= DESCRIPTION OF THE TASK =
The answer should contain only the lines from the beginning of the entries through the line that holds "Vehicle Magnets", given again exactly, with no pictures.

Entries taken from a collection
#####
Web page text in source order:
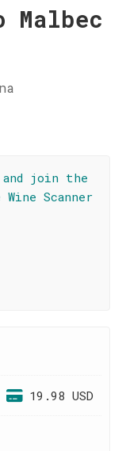
Malbec
join the
Scanner
19.98 USD
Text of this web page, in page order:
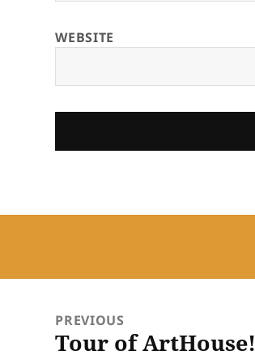
WEBSITE
navigationPREVIOUS
Previous
Tour of ArtHouse!
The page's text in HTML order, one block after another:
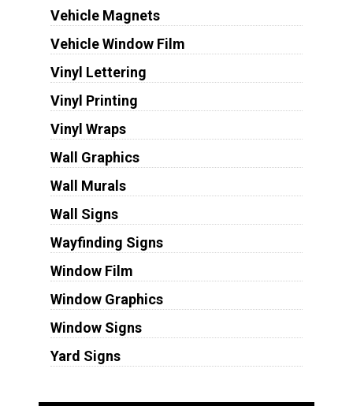
Vehicle Magnets
Vehicle Window Film
Vinyl Lettering
Vinyl Printing
Vinyl Wraps
Wall Graphics
Wall Murals
Wall Signs
Wayfinding Signs
Window Film
Window Graphics
Window Signs
Yard Signs
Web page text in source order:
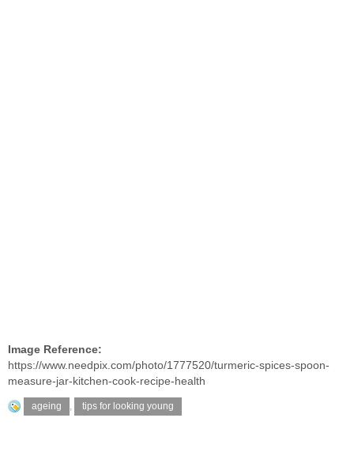
Image Reference:
https://www.needpix.com/photo/1777520/turmeric-spices-spoon-
measure-jar-kitchen-cook-recipe-health
ageing , tips for looking young
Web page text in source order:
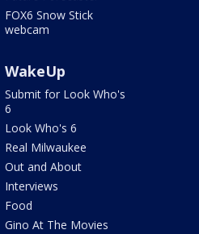
FOX6 Snow Stick
webcam
WakeUp
Submit for Look Who's
6
Look Who's 6
Real Milwaukee
Out and About
Interviews
Food
Gino At The Movies
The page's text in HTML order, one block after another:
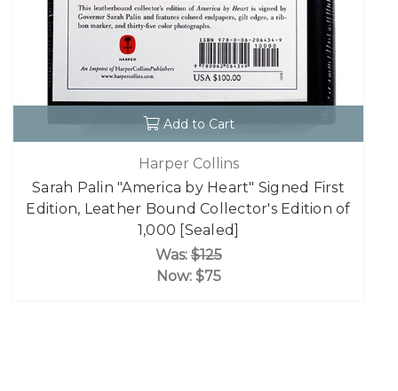
Add to Cart
Harper Collins
Sarah Palin "America by Heart" Signed First
Edition, Leather Bound Collector's Edition of
1,000 [Sealed]
Was:$125
Now: $75
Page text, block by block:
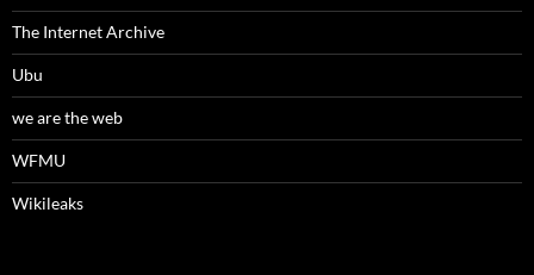
The Internet Archive
Ubu
we are the web
WFMU
Wikileaks
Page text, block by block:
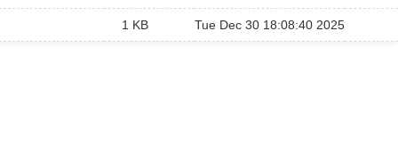
1 KB Tue Dec 30 18:08:40 2025
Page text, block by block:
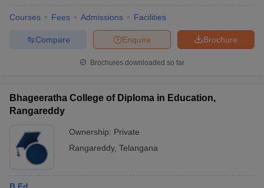
Courses Fees Admissions Facilities
Brochure
Enquire
Compare
Brochures downloaded so far
Bhageeratha College of Diploma in Education,
Rangareddy
Ownership: Private
Rangareddy, Telangana
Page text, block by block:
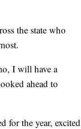
the state who
I will have a
ahead to
for the year, excited
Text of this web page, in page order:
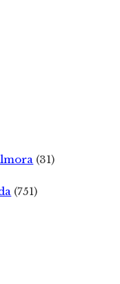
(31)
(751)
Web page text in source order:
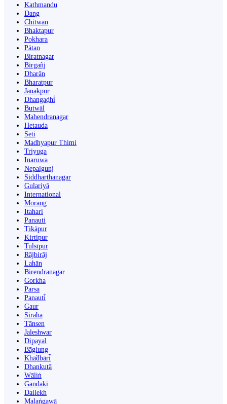
Kathmandu
Dang
Chitwan
Bhaktapur
Pokhara
Pātan
Biratnagar
Birgañj
Dharān
Bharatpur
Janakpur
Dhangaḍhi̇̄
Butwāl
Mahendranagar
Hetauda
Seti
Madhyapur Thimi
Triyuga
Inaruwa
Nepalgunj
Siddharthanagar
Gulariyā
International
Morang
Itahari
Panauti
Ṭikāpur
Kirtipur
Tulsīpur
Rājbirāj
Lahān
Birendranagar
Gorkha
Parsa
Panauti̇̄
Gaur
Siraha
Tānsen
Jaleshwar
Dipayal
Bāglung
Khā̃dbāri̇̄
Dhankutā
Wāliṅ
Gandaki
Dailekh
Malaṅgawā
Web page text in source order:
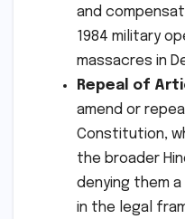
and
1984 military
massacres in
Repeal of
amend or
Constitution,
the broader
denying them
in the legal
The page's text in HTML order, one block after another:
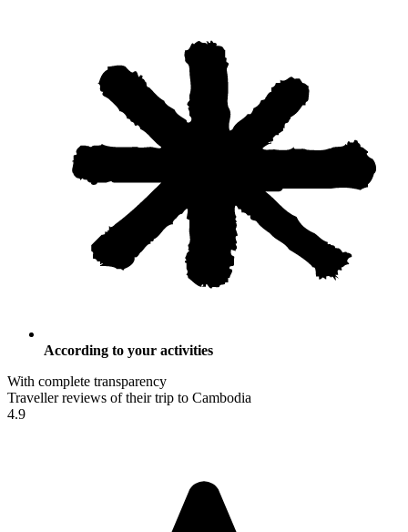
According to your activities
With complete transparency
Traveller reviews of their trip to Cambodia
4.9
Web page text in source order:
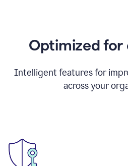
Optimized for
Intelligent features for
across your
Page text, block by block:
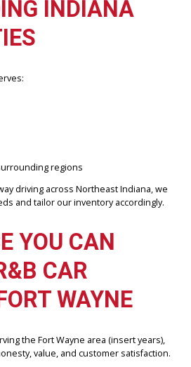
advantages that national chains often
service
after purchase
and community reputation
with seasonal weather, commuting
working with a local dealership
WAYNE &
INDIANA
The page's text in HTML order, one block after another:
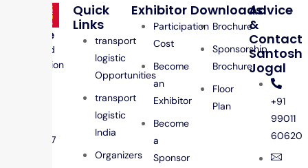
Venue
Jio World
Convention
Feb 2027
Quick
Links
transport
logistic
Opportunities
transport
logistic
India
Organizers
Exhibitor
Participation
Cost
Become
an
Exhibitor
Become
a
Sponsor
Downloads
Brochure
Sponsorship
Brochure
Floor
Plan
Advice
&
Contact
Santosh
Jogal
+91
99011
60620
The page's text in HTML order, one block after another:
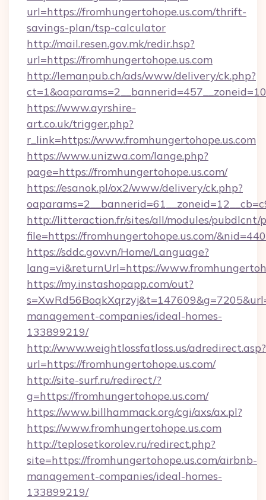
url=https://fromhungertohope.us.com/thrift-
savings-plan/tsp-calculator
http://mail.resen.gov.mk/redir.hsp?
url=https://fromhungertohope.us.com
http://lemanpub.ch/ads/www/delivery/ck.php?
https://www.ayrshire-
art.co.uk/trigger.php?
r_link=https://www.fromhungertohope.us.com
https://www.unizwa.com/lange.php?
page=https://fromhungertohope.us.com/
https://esanok.pl/ox2/www/delivery/ck.php?
http://litteraction.fr/sites/all/modules/pubdlcnt/
file=https://fromhungertohope.us.com/&nid=440
https://sddc.gov.vn/Home/Language?
lang=vi&returnUrl=https://
https://my.instashopapp.com/out?
management-companies/ideal-homes-
133899219/
http://www.weightlossfatloss.us/adredirect.asp?
url=https://fromhungertohope.us.com/
http://site-surf.ru/redirect/?
g=https://fromhungertohope.us.com/
https://www.billhammack.org/cgi/axs/ax.pl?
https://www.fromhungertohope.us.com
http://teplosetkorolev.ru/redirect.php?
site=https://fromhungertohope.us.com/airbnb-
management-companies/ideal-homes-
133899219/
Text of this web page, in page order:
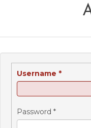
Username *
Password *
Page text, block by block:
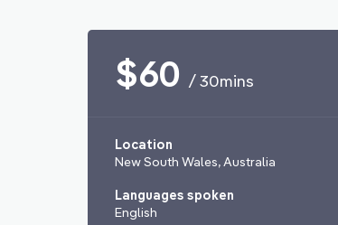
$60 / 30mins
Location
New South Wales, Australia
Languages spoken
English
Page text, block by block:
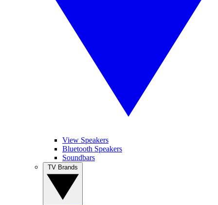
View Speakers
Bluetooth Speakers
Soundbars
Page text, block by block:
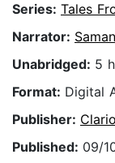
Series: Tales
Narrator:
Unabridged: 5
Format: Digital
Publisher:
Published: 09/
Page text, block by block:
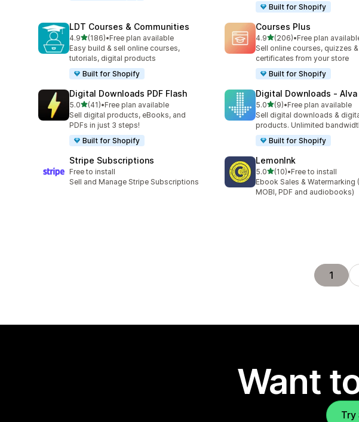
Built for Shopify
LDT Courses & Communities
4.9out of 5 stars
(186)
186 total reviews
•Free plan available
Easy build & sell online courses,
tutorials, digital products
Built for Shopify
Courses Plus
4.9out of 5 stars
(206)
206 total reviews
•Free plan
Sell online courses, quizzes &
certificates from your store
Built for Shopify
Digital Downloads PDF Flash
5.0out of 5 stars
(41)
41 total reviews
•Free plan available
Sell digital products, eBooks, and
PDFs in just 3 steps!
Built for Shopify
Digital Downloads ‑ Alva
5.0out of 5 stars
(9)
9 total reviews
•Free plan available
Sell digital downloads &
products. Unlimited
Built for Shopify
Stripe Subscriptions
Free to install
Sell and Manage Stripe Subscriptions
LemonInk
5.0out of 5 stars
(10)
10 total reviews
•Free to install
Ebook Sales & Watermarking
MOBI, PDF and audiobooks)
1
Want
Try
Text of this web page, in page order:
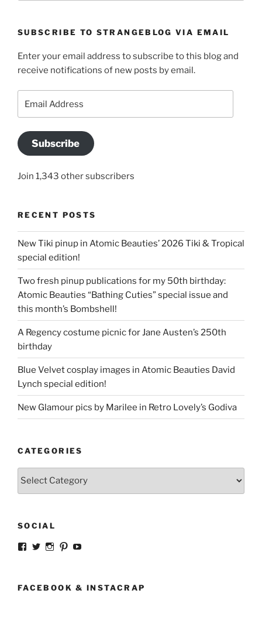
SUBSCRIBE TO STRANGEBLOG VIA EMAIL
Enter your email address to subscribe to this blog and
receive notifications of new posts by email.
Address
Subscribe
Join 1,343 other subscribers
RECENT POSTS
New Tiki pinup in Atomic Beauties’ 2026 Tiki & Tropical
special edition!
Two fresh pinup publications for my 50th birthday:
Atomic Beauties “Bathing Cuties” special issue and
this month’s Bombshell!
A Regency costume picnic for Jane Austen’s 250th
birthday
Blue Velvet cosplay images in Atomic Beauties David
Lynch special edition!
New Glamour pics by Marilee in Retro Lovely’s Godiva
CATEGORIES
SOCIAL
View
Facebook
View
Twitter
View
Instagram
View
PinterestYouTube
FACEBOOK & INSTACRAP
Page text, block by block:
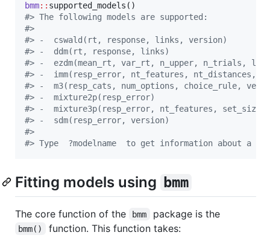
bmm::
#> The following models are supported:
#>
#> -  cswald(rt, response, links, version)
#> -  ddm(rt, response, links)
#> -  ezdm(mean_rt, var_rt, n_upper, n_trials,
#> -  imm(resp_error, nt_features, nt_distances,
#> -  m3(resp_cats, num_options, choice_rule,
#> -  mixture2p(resp_error)
#> -  mixture3p(resp_error, nt_features,
#> -  sdm(resp_error, version)
#>
#> Type  ?modelname  to get information about a
Fitting models using bmm
The core function of the bmm package is the
bmm()
function. This function takes:
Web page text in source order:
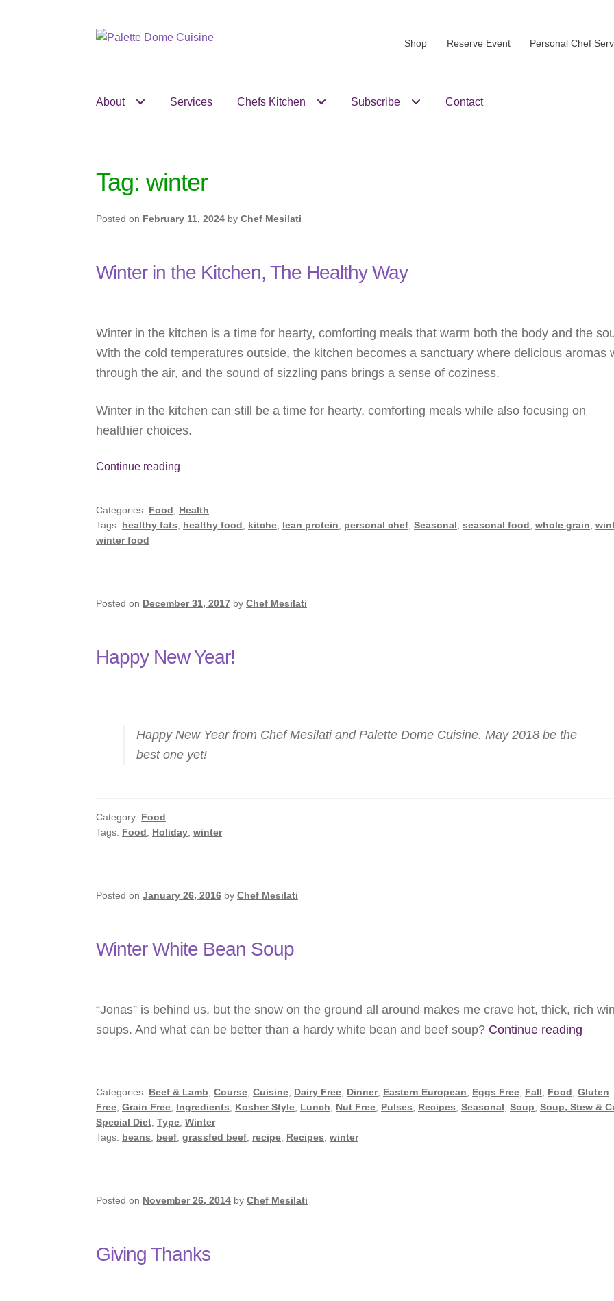
Skip
Skip
Shop Reserve Event Personal Chef
About Services Chefs Kitchen Subscribe Contact
Tag:winter
Posted on February 11, 2024 byChef Mesilati
Winter in the Kitchen, The Healthy Way
Winter in the kitchen is a time for hearty, comforting meals that warm both the body and the
With the cold temperatures outside, the kitchen becomes a sanctuary where delicious aromas
through the air, and the sound of sizzling pans brings a sense of coziness.
Winter in the kitchen can still be a time for hearty, comforting meals while also focusing on
healthier choices.
Continue reading
Kitchen,
Categories: Food
Health
Tags: healthy fats healthy food kitche lean protein personal chef ,Seasonal ,seasonal food ,whole grain ,
winter food
Posted on December 31, 2017 byChef Mesilati
Happy New Year!
Happy New Year from Chef Mesilati and Palette Dome Cuisine. May 2018 be the
best one yet!
Category: Food
Tags: Food, Holiday,winter
Posted onJanuary 26, 2016 byChef Mesilati
Winter White Bean Soup
“Jonas” is behind us, but the snow on the ground all around makes me crave hot, thick, rich
soups. And what can be better than a hardy white bean and beef soup? Continue reading
Soup
Categories: Beef & Lamb,Course,Cuisine, Dairy Free, Dinner, Eastern European, Eggs Free, Fall, Food,Gluten
Free,Grain Free, Ingredients, Kosher Style, Lunch, Nut Free, Pulses, Recipes,Seasonal,Soup,Soup, Stew &
Special Diet,Type,Winter
Tags: beans, beef,grassfed beef, recipe, Recipes,winter
Posted on November 26, 2014 byChef Mesilati
Giving Thanks
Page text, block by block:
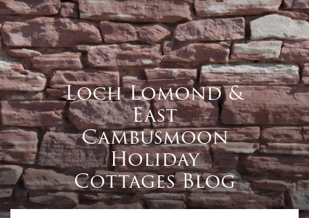
Loch Lomond &
East
Cambusmoon
Holiday
Cottages Blog
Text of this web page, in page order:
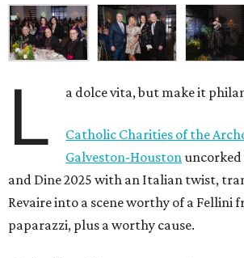
L a dolce vita, but make it
Catholic Charities of the
Galveston-Houston
and Dine 2025 with an Italian twist,
Revaire into a scene worthy of a Fellini
paparazzi, plus a worthy cause.
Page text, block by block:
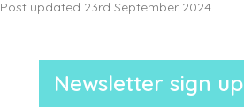
Post updated 23rd September 2024.
Newsletter sign up
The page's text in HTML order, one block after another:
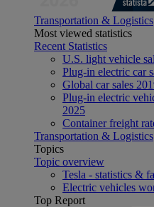
Transportation & Logistics
Most viewed statistics
Recent Statistics
U.S. light vehicle
Plug-in electric car
Global car sales
Plug-in electric
2025
Container freight
Transportation & Logistics
Topics
Topic overview
Tesla - statistics &
Electric vehicles
Top Report
#####
= EXERCISE SOLUTION =
Web page text in source order:
Malbec
join the
Scanner
19.98 USD
Text of this web page, in page order:
WEBSITE
navigationPREVIOUS
Previous
Tour of ArtHouse!
The page's text in HTML order, one block after another:
Vehicle Magnets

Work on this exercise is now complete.